# MyColorScreen Invitations



## davidjr621 (Jun 6, 2011)

I am giving away 4 MyColorScreen invitations on G+

Heres how to enter!
https://plus.google.com/105239361028930170718/posts/PFEK4S6sBsK

Winners will be chosen at Random

Ends: Monday Morning at 11 A.M.


----------



## JsinLegacy (Jun 7, 2011)

WTH is MyColorScreen?


----------



## poontab (Jun 7, 2011)

JsinLegacy said:


> WTH is MyColorScreen?


Basically a lazy mans phone PSD. It's nice.


----------



## JsinLegacy (Jun 7, 2011)

Oh... so it does the work for me that I could do in PS...


----------



## davidjr621 (Jun 6, 2011)

JsinLegacy said:


> Oh... so it does the work for me that I could do in PS...


I just think its an easier way to share screenshots


----------



## poontab (Jun 7, 2011)

davidjr621 said:


> I just think its an easier way to share screenshots


Looks cool too & much cheaper than paying for a PSD or making your own.

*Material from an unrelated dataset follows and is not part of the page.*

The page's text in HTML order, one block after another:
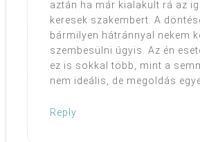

If anyone isn't in it I encourage you to take advantage of davidjr621's offer of the invite while it lasts.


----------



## MeHappy (Jun 21, 2011)

I think I deserve one because I take and post a lot of screenshots on various threads and it's pretty slow to put them into photoshop and align them with the phone overlays that I cut out.


----------



## JsinLegacy (Jun 7, 2011)

davidjr621 said:


> I just think its an easier way to share screenshots


Is there a mobile app...or does it still have to be done on PC....i have a PsD for tbolt already but a mobile app would be nice


----------